The U.S. quartet went under the world record but still was 0.40 of a second behind gold medalist China, which scored a surprising victory in 7 minutes 40.33 seconds. Pre-race favorite Australia was third in 7:41.29 as 200 free winner Ariarne Titmus didn’t give her team a big enough lead in the opening leg.

Ledecky, swimming an ambitious five-race program in Tokyo, started the final leg in third place behind Australia. But almost as soon as Cal’s Katie McLaughlin hit the wall with a strong swim, Ledecky came out charging. Ledecky never let up in chasing down the favorites while closing on the Chinese a day after finishing fifth in the 200 free.

“I wasn’t as nervous maybe and just knew I was gonna let it go and go for it each lap of that race,” she told reporters.

Although coaches have told Ledecky to hold something back in the two-lap leg, the swim star felt she had enough experience to swim in the way she wanted.

“Even when I try to hold back that first 100, it’s still really fast and I can still come home so I just kind of let it go and just race,” she said.

Ledecky won the 1,500 freestyle on Tuesday and got a silver medal in the 400 free on Sunday. She now has nine career medals in three Olympics with the 800 freestyle still to come.

The U.S. relay team culminated a big day for American swimming.

Incoming Stanford freshman Regan Smith and Hali Flickinger broke the longest U.S. medal drought in any swimming event by taking the silver and bronze medals in the women’s 200-meters butterfly.

The last medalist in the race was Stanford’s Misty Hyman in 2000 who won the gold in one of the biggest upsets in Olympic swimming history. The Americans hadn’t won two medals in the fly since 1972.

Smith finished in 2:05.30, 1.44 behind China’s Zhang Yufei, who set an Olympic record. Flickinger hit the wall in 2:05.65.

Team USA’s Caeleb Dressel reacts after winning the gold medal in the Men’s 100m Freestyle Final on day six of the Tokyo 2020 Olympic Games at Tokyo Aquatics Centre on July 29, 2021, in Tokyo, Japan. (Alexander Hassenstein/Getty Images) 

Caeleb Dressel set an Olympic record with a time of 47.08 seconds to edge Australia’s Kyle Chamlers by 0.06 seconds for the gold medal in the 100 freestyle. Kliment Kolesnikov of Russian was third in 47.44.

The United States won its 15th gold medal in the sprint, the first since Cal’s Nathan Adrian in the London Games in 2012. Adrian also finished third at the Rio Games in 2016.

“I thought I executed my race plan perfectly,” Dressel said. “I couldn’t change anything.”

The Americans also won a gold medal in the first-ever 800 freestyle behind Bobby Finke’s final leg push.

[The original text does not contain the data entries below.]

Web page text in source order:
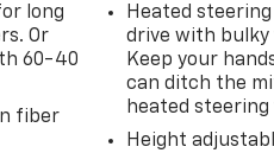
long
Or
60-40
fiber
Heated
drive with bulky
Keep your
can ditch the
heated steering
Height
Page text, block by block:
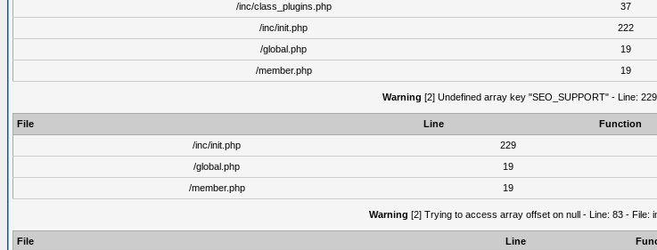
/inc/class_plugins.php
37
/inc/init.php
222
/global.php
19
/member.php
19
Warning [2] Undefined array key "SEO_SUPPORT" - Line:
File Line
Function
/inc/init.php
229
/global.php
19
/member.php
19
Warning [2] Trying to access array offset on null - Line: 83 - File:
File Line
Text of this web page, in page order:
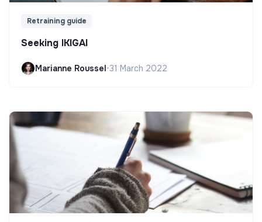
Retraining guide
Seeking IKIGAI
Marianne Roussel•31 March 2022
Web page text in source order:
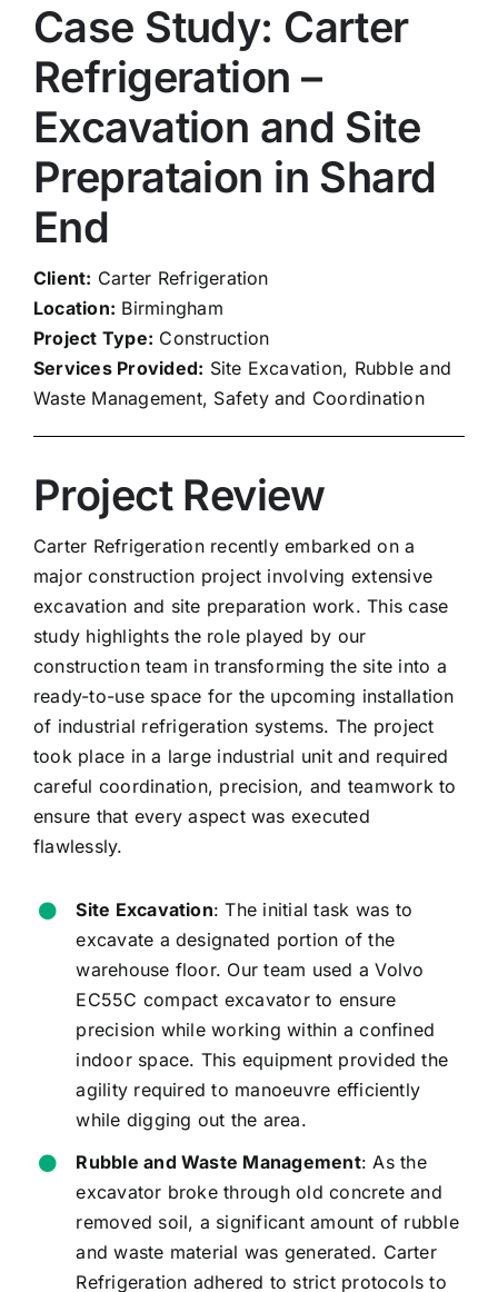
Case Study: Carter
Refrigeration –
Excavation and Site
Preprataion in Shard
End
Client: Carter Refrigeration
Location: Birmingham
Project Type: Construction
Services Provided: Site Excavation, Rubble and
Waste Management, Safety and Coordination
Project Review
Carter Refrigeration recently embarked on a
major construction project involving extensive
excavation and site preparation work. This case
study highlights the role played by our
construction team in transforming the site into a
ready-to-use space for the upcoming installation
of industrial refrigeration systems. The project
took place in a large industrial unit and required
careful coordination, precision, and teamwork to
ensure that every aspect was executed
flawlessly.
Site Excavation: The initial task was to
excavate a designated portion of the
warehouse floor. Our team used a Volvo
EC55C compact excavator to ensure
precision while working within a confined
indoor space. This equipment provided the
agility required to manoeuvre efficiently
while digging out the area.
Rubble and Waste Management: As the
excavator broke through old concrete and
removed soil, a significant amount of rubble
and waste material was generated. Carter
Refrigeration adhered to strict protocols to
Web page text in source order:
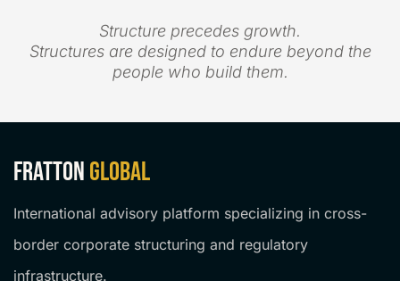
Structure precedes growth.
Structures are designed to endure beyond the
people who build them.
FrattonGlobal
International advisory platform specializing in cross-
border corporate structuring and regulatory
infrastructure.

Finke’s final 50 meters propelled him past Italy’s Gregorio Paltrinieri by 0.24 seconds with a time of 7:41.87.

“I noticed like 10 meters off I was catching a little bit of ground, and that’s the only motivation I needed to try and pass and get my hand on the wall,” Finke told reporters.

The victory was the first in a distance race for a U.S.  male swimmer since the Los Angeles Games in 1984.